TO DO: Give the records again exactly, but drop the pictures.

TASK INPUTS:
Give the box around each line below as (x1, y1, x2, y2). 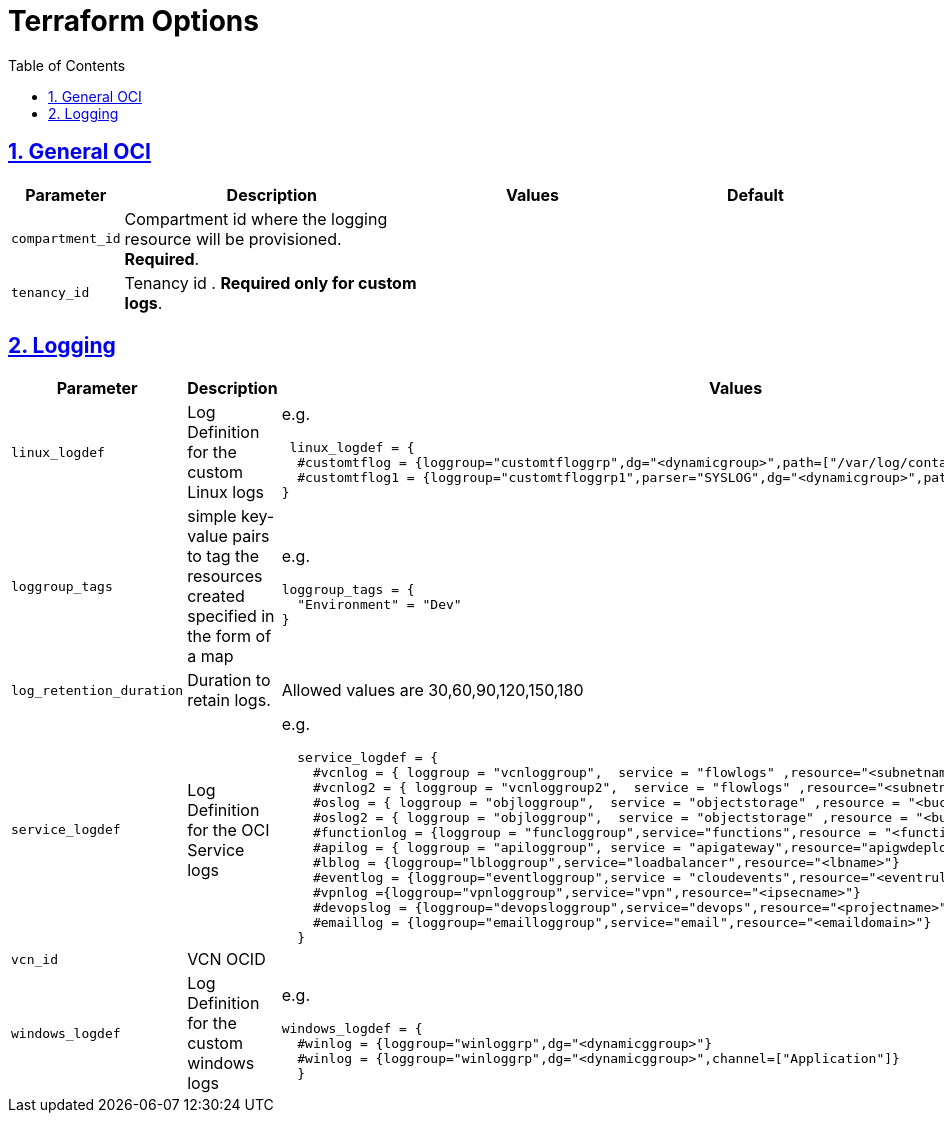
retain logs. (187, 690, 271, 711)
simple (187, 506, 237, 527)
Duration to (187, 670, 271, 691)
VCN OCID (187, 949, 266, 970)
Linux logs (187, 482, 264, 503)
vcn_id (11, 951, 58, 967)
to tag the (187, 546, 259, 567)
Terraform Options (8, 4, 259, 38)
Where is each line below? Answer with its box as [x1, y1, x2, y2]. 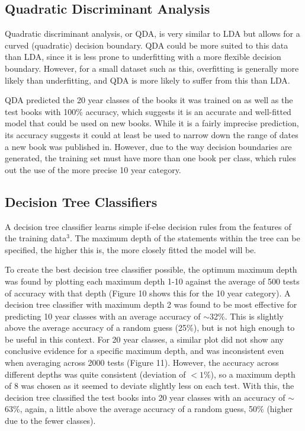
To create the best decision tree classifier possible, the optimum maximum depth [5, 263, 297, 276]
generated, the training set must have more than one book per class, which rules [5, 152, 296, 164]
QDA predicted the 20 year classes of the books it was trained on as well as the [5, 94, 293, 106]
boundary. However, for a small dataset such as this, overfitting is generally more [5, 62, 299, 74]
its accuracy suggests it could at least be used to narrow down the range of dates [5, 128, 298, 141]
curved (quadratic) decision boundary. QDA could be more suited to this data [5, 39, 288, 51]
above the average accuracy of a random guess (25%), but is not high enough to [5, 321, 295, 334]
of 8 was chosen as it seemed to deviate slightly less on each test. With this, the [5, 379, 294, 392]
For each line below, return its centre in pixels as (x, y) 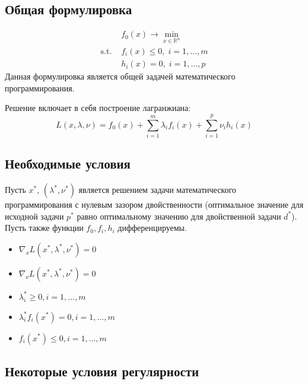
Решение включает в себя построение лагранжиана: (98, 108)
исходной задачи (34, 216)
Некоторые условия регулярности (102, 371)
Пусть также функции (44, 228)
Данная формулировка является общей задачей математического (120, 76)
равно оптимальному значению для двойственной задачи (179, 216)
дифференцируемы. (152, 228)
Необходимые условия (68, 164)
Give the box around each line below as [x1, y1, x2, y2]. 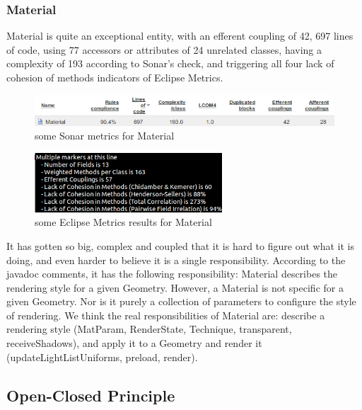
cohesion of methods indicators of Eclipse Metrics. [6, 70, 223, 84]
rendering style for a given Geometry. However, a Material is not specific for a [6, 280, 344, 295]
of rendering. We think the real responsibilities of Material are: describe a [6, 307, 325, 322]
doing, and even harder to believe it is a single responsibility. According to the [6, 252, 346, 267]
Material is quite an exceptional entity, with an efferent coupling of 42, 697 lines [6, 28, 354, 43]
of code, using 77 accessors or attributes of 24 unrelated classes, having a [6, 42, 322, 57]
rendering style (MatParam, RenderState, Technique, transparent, [6, 321, 292, 336]
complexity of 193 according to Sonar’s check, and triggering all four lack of [6, 56, 334, 71]
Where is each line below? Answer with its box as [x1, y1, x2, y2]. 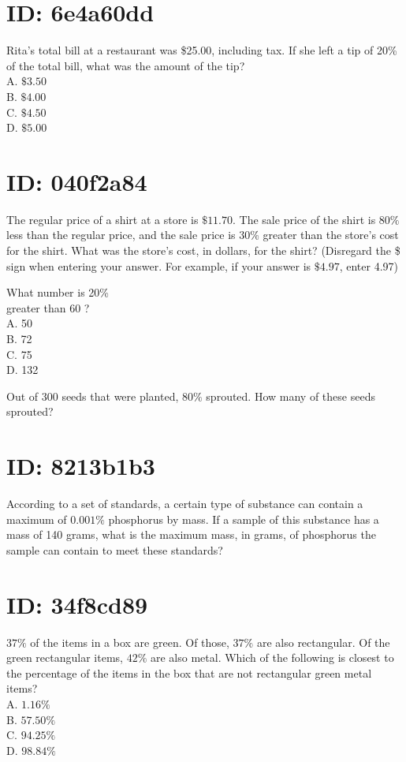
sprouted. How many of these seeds [206, 387, 375, 404]
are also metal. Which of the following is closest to [150, 649, 394, 666]
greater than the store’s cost [263, 226, 399, 243]
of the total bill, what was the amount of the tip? [6, 57, 245, 73]
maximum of [6, 510, 67, 527]
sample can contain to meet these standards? [6, 541, 223, 558]
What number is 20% [6, 284, 110, 301]
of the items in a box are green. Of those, [30, 633, 229, 650]
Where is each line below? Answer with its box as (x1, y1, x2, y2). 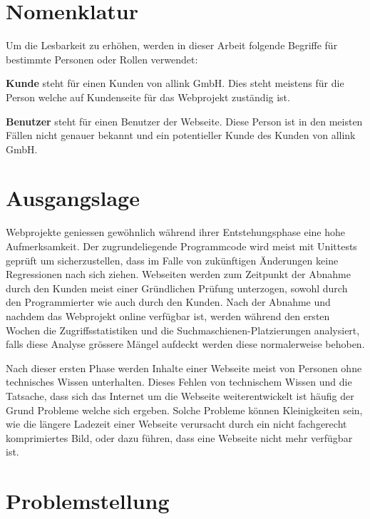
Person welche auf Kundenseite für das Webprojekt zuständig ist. (6, 89, 290, 104)
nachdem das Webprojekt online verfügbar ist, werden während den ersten (6, 308, 330, 323)
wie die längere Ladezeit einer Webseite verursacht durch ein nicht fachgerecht (6, 416, 347, 431)
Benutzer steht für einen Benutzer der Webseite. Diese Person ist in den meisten (6, 113, 363, 128)
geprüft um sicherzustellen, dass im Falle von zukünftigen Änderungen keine (6, 252, 339, 267)
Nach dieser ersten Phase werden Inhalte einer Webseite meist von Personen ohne (6, 360, 362, 375)
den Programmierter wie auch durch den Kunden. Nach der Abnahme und (6, 294, 331, 309)
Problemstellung (6, 486, 170, 515)
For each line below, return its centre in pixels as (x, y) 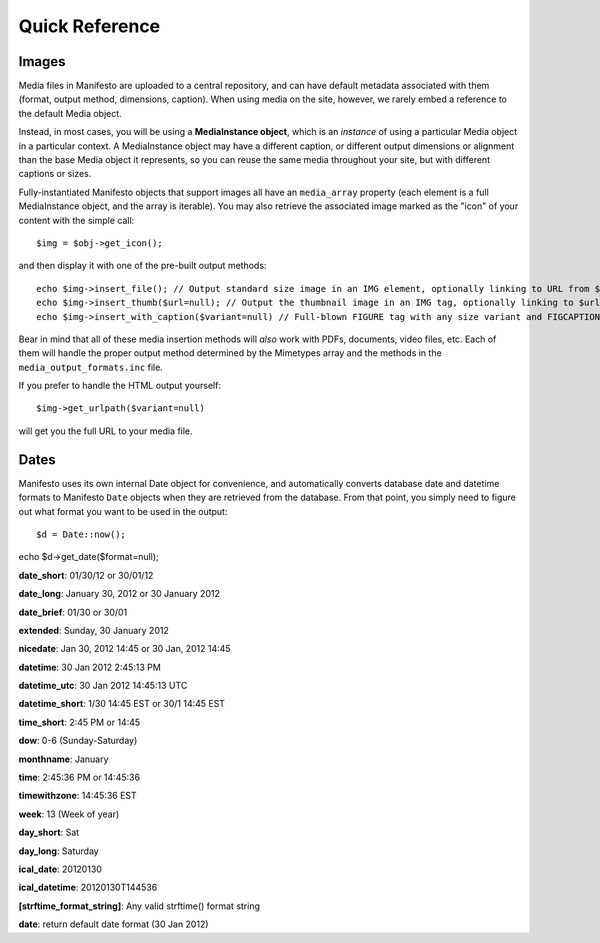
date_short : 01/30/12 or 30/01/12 (86, 575)
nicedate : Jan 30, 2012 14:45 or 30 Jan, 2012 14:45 (124, 649)
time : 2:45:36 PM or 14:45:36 (79, 777)
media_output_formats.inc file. (91, 367)
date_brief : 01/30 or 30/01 (73, 612)
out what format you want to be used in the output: (123, 511)
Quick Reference (89, 26)
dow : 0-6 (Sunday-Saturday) (78, 741)
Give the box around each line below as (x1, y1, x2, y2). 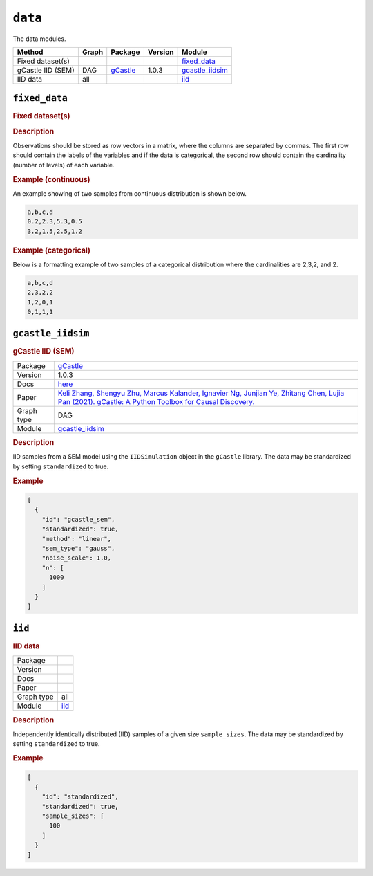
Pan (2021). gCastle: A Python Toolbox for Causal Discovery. (57, 396, 255, 406)
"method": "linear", (41, 535, 112, 542)
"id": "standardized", (41, 793, 119, 801)
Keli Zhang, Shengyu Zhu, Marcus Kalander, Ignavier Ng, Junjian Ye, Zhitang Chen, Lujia (57, 388, 345, 398)
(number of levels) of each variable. (12, 161, 115, 169)
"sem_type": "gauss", (41, 545, 115, 552)
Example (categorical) (12, 246, 91, 255)
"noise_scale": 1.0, (41, 554, 112, 562)

RESULT OF THE EXERCISE:
Give the box around each line below as (x1, y1, x2, y2). 
retain logs. (187, 690, 271, 711)
simple (187, 506, 237, 527)
Duration to (187, 670, 271, 691)
VCN OCID (187, 949, 266, 970)
Linux logs (187, 482, 264, 503)
vcn_id (11, 951, 58, 967)
to tag the (187, 546, 259, 567)
Terraform Options (8, 4, 259, 38)
Where is each line below? Answer with its box as [x1, y1, x2, y2]. 
To create the best decision tree classifier possible, the optimum maximum depth [5, 263, 297, 276]
generated, the training set must have more than one book per class, which rules [5, 152, 296, 164]
QDA predicted the 20 year classes of the books it was trained on as well as the [5, 94, 293, 106]
boundary. However, for a small dataset such as this, overfitting is generally more [5, 62, 299, 74]
its accuracy suggests it could at least be used to narrow down the range of dates [5, 128, 298, 141]
curved (quadratic) decision boundary. QDA could be more suited to this data [5, 39, 288, 51]
above the average accuracy of a random guess (25%), but is not high enough to [5, 321, 295, 334]
of 8 was chosen as it seemed to deviate slightly less on each test. With this, the [5, 379, 294, 392]
For each line below, return its centre in pixels as (x, y) 
Решение включает в себя построение лагранжиана: (98, 108)
исходной задачи (34, 216)
Некоторые условия регулярности (102, 371)
Пусть также функции (44, 228)
Данная формулировка является общей задачей математического (120, 76)
равно оптимальному значению для двойственной задачи (179, 216)
дифференцируемы. (152, 228)
Необходимые условия (68, 164)
Give the box around each line below as [x1, y1, x2, y2]. 
cohesion of methods indicators of Eclipse Metrics. [6, 70, 223, 84]
rendering style for a given Geometry. However, a Material is not specific for a [6, 280, 344, 295]
of rendering. We think the real responsibilities of Material are: describe a [6, 307, 325, 322]
doing, and even harder to believe it is a single responsibility. According to the [6, 252, 346, 267]
Material is quite an exceptional entity, with an efferent coupling of 42, 697 lines [6, 28, 354, 43]
of code, using 77 accessors or attributes of 24 unrelated classes, having a [6, 42, 322, 57]
rendering style (MatParam, RenderState, Technique, transparent, [6, 321, 292, 336]
complexity of 193 according to Sonar’s check, and triggering all four lack of [6, 56, 334, 71]
Where is each line below? Answer with its box as [x1, y1, x2, y2]. 
sprouted. How many of these seeds [206, 387, 375, 404]
are also metal. Which of the following is closest to [150, 649, 394, 666]
greater than the store’s cost [263, 226, 399, 243]
of the total bill, what was the amount of the tip? [6, 57, 245, 73]
maximum of [6, 510, 67, 527]
sample can contain to meet these standards? [6, 541, 223, 558]
What number is 20% [6, 284, 110, 301]
of the items in a box are green. Of those, [30, 633, 229, 650]
Where is each line below? Answer with its box as (x1, y1, x2, y2). 
Person welche auf Kundenseite für das Webprojekt zuständig ist. (6, 89, 290, 104)
nachdem das Webprojekt online verfügbar ist, werden während den ersten (6, 308, 330, 323)
wie die längere Ladezeit einer Webseite verursacht durch ein nicht fachgerecht (6, 416, 347, 431)
Benutzer steht für einen Benutzer der Webseite. Diese Person ist in den meisten (6, 113, 363, 128)
geprüft um sicherzustellen, dass im Falle von zukünftigen Änderungen keine (6, 252, 339, 267)
Nach dieser ersten Phase werden Inhalte einer Webseite meist von Personen ohne (6, 360, 362, 375)
den Programmierter wie auch durch den Kunden. Nach der Abnahme und (6, 294, 331, 309)
Problemstellung (6, 486, 170, 515)
For each line below, return its centre in pixels as (x, y) 
date_short : 01/30/12 or 30/01/12 (86, 575)
nicedate : Jan 30, 2012 14:45 or 30 Jan, 2012 14:45 (124, 649)
time : 2:45:36 PM or 14:45:36 (79, 777)
media_output_formats.inc file. (91, 367)
date_brief : 01/30 or 30/01 (73, 612)
out what format you want to be used in the output: (123, 511)
Quick Reference (89, 26)
dow : 0-6 (Sunday-Saturday) (78, 741)
Give the box around each line below as (x1, y1, x2, y2). 
Pan (2021). gCastle: A Python Toolbox for Causal Discovery. (57, 396, 255, 406)
"method": "linear", (41, 535, 112, 542)
"id": "standardized", (41, 793, 119, 801)
Keli Zhang, Shengyu Zhu, Marcus Kalander, Ignavier Ng, Junjian Ye, Zhitang Chen, Lujia (57, 388, 345, 398)
(number of levels) of each variable. (12, 161, 115, 169)
"sem_type": "gauss", (41, 545, 115, 552)
Example (categorical) (12, 246, 91, 255)
"noise_scale": 1.0, (41, 554, 112, 562)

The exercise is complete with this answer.